TASK BRIEF | Go over the data and copy out each line with "hypergeometric" in it.

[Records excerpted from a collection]
_____

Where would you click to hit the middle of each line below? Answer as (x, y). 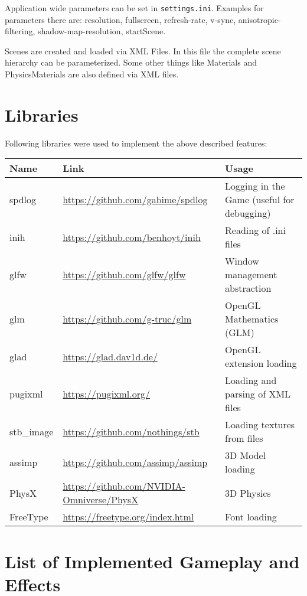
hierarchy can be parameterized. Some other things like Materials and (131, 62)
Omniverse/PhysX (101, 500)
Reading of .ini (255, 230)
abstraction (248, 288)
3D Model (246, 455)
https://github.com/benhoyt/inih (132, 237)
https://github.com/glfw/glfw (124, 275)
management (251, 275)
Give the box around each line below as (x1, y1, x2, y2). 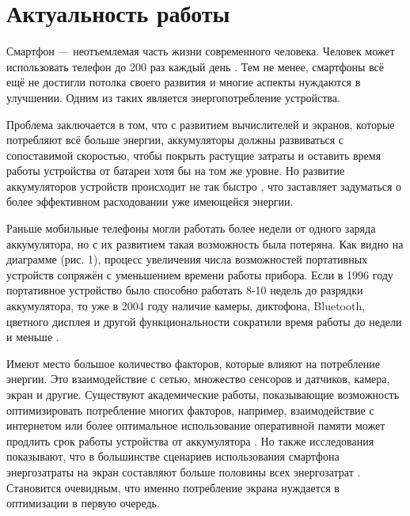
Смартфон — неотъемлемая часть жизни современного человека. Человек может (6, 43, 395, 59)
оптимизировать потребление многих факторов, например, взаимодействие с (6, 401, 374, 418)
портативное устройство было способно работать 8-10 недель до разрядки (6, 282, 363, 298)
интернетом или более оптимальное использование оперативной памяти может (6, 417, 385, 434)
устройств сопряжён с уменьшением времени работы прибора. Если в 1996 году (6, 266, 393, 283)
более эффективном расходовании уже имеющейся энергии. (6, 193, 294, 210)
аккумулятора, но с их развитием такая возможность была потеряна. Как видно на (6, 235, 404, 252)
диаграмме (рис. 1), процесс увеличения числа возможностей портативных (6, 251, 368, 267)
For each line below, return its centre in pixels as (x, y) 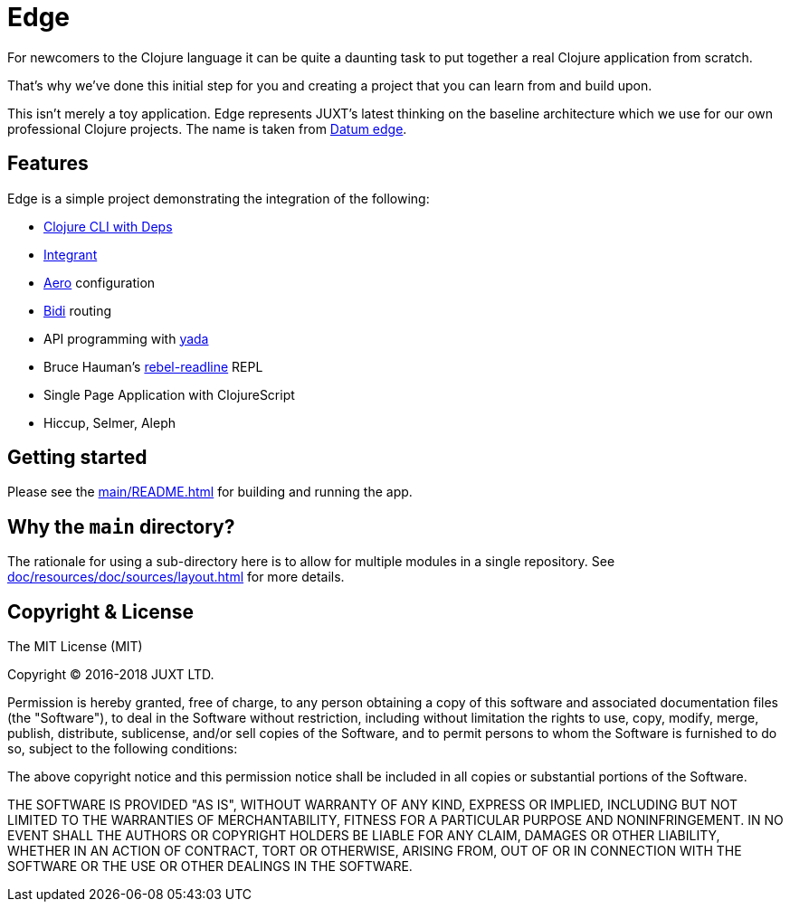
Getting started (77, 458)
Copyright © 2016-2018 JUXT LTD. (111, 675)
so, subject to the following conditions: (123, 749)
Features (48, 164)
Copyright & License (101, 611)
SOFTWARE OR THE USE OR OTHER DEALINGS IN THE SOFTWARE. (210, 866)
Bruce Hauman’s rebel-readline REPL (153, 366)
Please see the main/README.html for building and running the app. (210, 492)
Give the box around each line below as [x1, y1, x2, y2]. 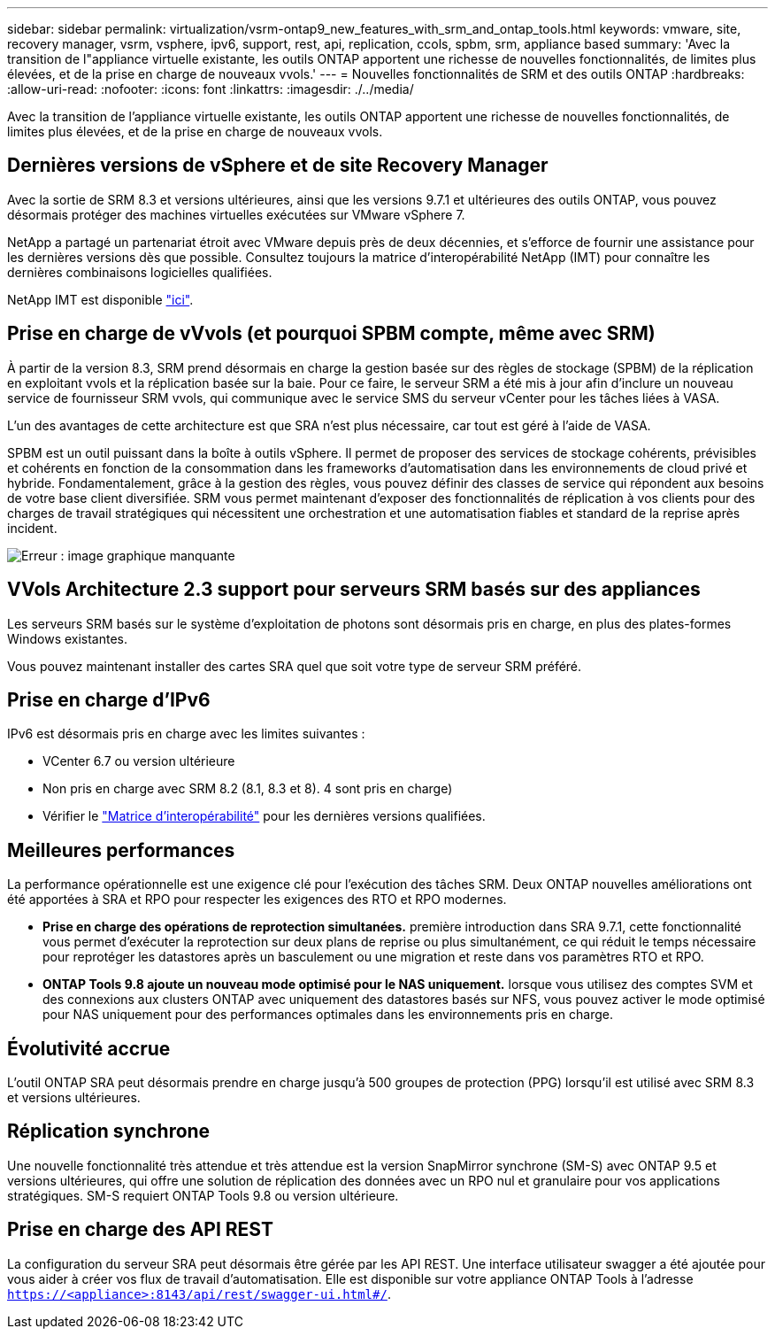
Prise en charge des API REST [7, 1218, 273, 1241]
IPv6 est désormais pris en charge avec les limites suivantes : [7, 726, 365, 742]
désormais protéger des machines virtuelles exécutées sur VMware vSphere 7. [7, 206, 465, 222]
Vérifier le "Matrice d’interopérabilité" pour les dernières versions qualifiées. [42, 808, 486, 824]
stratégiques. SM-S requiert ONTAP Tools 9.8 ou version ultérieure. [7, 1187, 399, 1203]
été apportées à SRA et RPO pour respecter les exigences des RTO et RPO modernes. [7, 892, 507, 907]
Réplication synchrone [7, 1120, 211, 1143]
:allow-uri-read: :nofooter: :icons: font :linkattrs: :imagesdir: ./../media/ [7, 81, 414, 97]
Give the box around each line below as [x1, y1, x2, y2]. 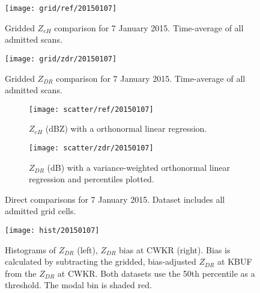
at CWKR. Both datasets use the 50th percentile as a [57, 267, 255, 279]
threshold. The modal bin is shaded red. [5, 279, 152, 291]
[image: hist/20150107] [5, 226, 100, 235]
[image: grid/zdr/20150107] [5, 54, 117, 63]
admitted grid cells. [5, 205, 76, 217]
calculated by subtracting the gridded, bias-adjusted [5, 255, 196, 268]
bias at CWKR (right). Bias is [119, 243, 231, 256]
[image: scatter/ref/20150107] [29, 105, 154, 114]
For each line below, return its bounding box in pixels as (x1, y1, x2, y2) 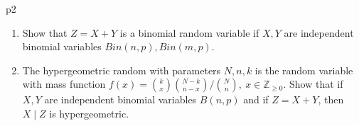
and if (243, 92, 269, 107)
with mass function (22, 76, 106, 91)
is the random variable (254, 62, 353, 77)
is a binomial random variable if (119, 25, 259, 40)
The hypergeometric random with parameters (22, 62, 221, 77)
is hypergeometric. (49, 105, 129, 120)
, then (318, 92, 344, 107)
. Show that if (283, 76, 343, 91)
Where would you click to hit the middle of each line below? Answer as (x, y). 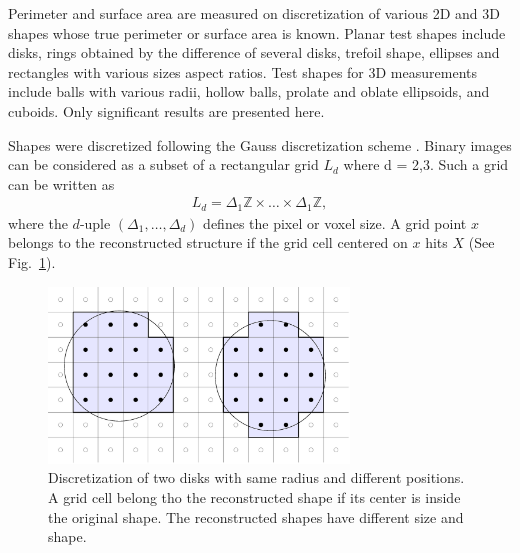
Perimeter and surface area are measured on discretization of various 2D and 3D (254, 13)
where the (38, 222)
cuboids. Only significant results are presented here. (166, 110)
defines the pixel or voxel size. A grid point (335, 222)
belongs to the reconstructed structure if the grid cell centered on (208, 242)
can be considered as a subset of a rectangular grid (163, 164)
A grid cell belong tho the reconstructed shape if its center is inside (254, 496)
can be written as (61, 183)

_____

RESPONSE FOR THIS EXERCISE |
The hypergeometric random with parameters (22, 62, 221, 77)
is hypergeometric. (49, 105, 129, 120)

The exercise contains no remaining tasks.